车辆轰地驶出商场,在密集的车流中调转车头,飞快掠过繁华的街道,渐渐的,天空蒙蒙黑起来,道路两侧也变得空旷无人烟。
期间谢思阳的手机响了一次,不等她接通,陆均便无声伸手夺过、按下关机键,再扔到车上置物盒里,一系列动作一气呵成。
他没有再开口,唇线也紧紧抿着,侧脸因为没什么表情而看起来分外冷淡,可那疏离、冷峻的态度,恰恰传递来一个信号:
他想留住她。
比起就这样沉闷地僵持着,他更害怕听到她的拒绝,所以宁愿断绝一切交流,把灵魂里的贪婪、恐惧都深深隐藏起来,放任自己被坚冰一层一层包裹住。
呼啸而过的风从车窗灌入擦过谢思阳的脸颊,抛开那些惊愕、忐忑以及不知所措的情绪,她总算感知到那一丝说不清的难过。
不该是这样的。
当年医院初见的那个刑警,风华正茂、前程远大,就算不是不知愁滋味,也不该像现在这样,被时刻束缚住手脚,展露出卑微、苦涩的另一面。
一切都因遇见她而起。
一切都是她的错。
“陆均,不要再往前了。”狂风中,谢思阳的声音染上几分艰涩。
陆均没有转头,视线始终正视着前方,仿佛一旦看她一眼,艰难建起来的防线便会就此崩塌:“不再往前那能怎么办?要眼睁睁地看着你抛下我,头也不回地和他双宿双飞吗?然后后半辈子都在为这一天没有拦住你而后悔吗?”

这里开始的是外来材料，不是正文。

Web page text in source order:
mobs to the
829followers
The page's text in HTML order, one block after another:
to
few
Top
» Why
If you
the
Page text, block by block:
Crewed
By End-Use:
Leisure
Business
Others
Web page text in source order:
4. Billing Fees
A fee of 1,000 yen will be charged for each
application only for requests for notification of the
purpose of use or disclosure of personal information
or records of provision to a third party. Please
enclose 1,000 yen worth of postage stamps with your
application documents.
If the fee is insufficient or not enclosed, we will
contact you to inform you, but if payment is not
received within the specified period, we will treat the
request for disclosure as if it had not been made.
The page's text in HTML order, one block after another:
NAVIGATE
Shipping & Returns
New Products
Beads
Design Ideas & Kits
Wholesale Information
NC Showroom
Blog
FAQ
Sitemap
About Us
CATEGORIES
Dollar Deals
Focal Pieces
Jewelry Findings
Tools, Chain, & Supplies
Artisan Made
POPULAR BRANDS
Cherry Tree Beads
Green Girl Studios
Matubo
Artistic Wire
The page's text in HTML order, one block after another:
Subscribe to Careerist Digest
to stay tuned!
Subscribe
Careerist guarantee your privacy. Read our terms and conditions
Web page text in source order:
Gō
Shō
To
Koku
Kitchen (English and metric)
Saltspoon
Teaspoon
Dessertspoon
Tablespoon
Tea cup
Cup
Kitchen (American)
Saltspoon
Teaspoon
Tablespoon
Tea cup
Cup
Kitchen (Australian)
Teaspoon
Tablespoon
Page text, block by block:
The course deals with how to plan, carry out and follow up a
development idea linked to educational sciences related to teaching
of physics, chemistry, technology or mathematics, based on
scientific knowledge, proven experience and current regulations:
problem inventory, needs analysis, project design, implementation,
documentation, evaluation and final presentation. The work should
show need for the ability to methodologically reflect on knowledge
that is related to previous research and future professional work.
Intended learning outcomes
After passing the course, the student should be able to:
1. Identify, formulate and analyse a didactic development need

她摇了摇头,祈求地看着他:“不会的……我今天回去见他就是为了……”
“为了跟他解释清楚,彻底和我做个了断是吗?”
“反正这么久以来你一直若即若离,随时散发着要离开的信号,断掉这段关系也不算突然。更何况,我们之间从没有正经名分,今天分开明天就能当陌生人了,是吗?”
陆均冷冷道:“谢思阳,你想都别想!”
气氛重新陷入凝滞,迫人的气流无声萦绕在他们身边,就在这时突然一声令人心惊肉跳的枪声响起。电光石火间,陆均一打方向盘,同时猛踩油门,可惜凌空而来的子弹只是偏离了目标,依然击中车的后轮。

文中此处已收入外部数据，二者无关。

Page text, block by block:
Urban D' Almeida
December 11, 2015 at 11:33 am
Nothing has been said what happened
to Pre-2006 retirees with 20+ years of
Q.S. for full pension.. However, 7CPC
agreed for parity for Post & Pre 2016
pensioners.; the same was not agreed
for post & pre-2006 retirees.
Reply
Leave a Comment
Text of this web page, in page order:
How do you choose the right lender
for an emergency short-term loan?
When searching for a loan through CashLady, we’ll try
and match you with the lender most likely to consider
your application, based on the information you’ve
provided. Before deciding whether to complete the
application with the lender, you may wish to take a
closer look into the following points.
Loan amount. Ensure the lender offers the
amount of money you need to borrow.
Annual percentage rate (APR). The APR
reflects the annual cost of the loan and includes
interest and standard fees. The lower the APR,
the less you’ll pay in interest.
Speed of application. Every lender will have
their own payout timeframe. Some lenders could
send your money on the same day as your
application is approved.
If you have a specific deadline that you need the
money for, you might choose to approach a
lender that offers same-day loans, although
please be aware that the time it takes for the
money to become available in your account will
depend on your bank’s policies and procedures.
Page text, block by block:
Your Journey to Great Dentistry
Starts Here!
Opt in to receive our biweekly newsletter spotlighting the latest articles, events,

紧接着又是密集的呯呯声,后座的挡风玻璃四分五裂,溅起漫天碎片,车轮也彻底报废,轮胎随即瘪了下去,在地面上拖行发出一星火花,车厢也跟着剧烈震动起来。
随着速度的减慢,一辆黑色越野车残影飞驰着穿过深沉的夜色,轻而易举地从背后撞了上去。
一下、两下。
车辆被推着前行。
对方持枪,而且看这种架势绝对不可能是普通寻仇。今天没出任务他也没带警枪,现在下车未必能躲得过狙击。
况且……陆均余光看了眼身旁。
谢思阳还在这里。
紧张很清楚地表现在她惨白的脸色上,但除了最初的一声惊呼外,她什么也没说,似是生怕影响到他。
陆均眼底有着少见的凌厉,如利剑出鞘那般,他动作快得出,不断操纵方向盘、油门的同时还抽出手给支队发了定位。
蜿蜒的公路上,两辆车眼见就要首尾相撞,蓦然前一辆车车身极快地急转弯,一次又一次闪躲开。
在这种追逐游戏中,身后的越野车逐渐失去耐心,加足马力发狠地撞出最后一击——
霎时那辆车失控撞上了道路边缘的树,右侧高高翻飞而起,驾驶座的车窗不堪重负应声碎裂,一道鲜血飞溅而出!
时间仿佛停滞了。
谢思阳感觉自己被抛得很高很高,惊险一瞬,陆均从身旁扑来,以不可思议的速度护住了她,挡住了大部分光源和玻璃。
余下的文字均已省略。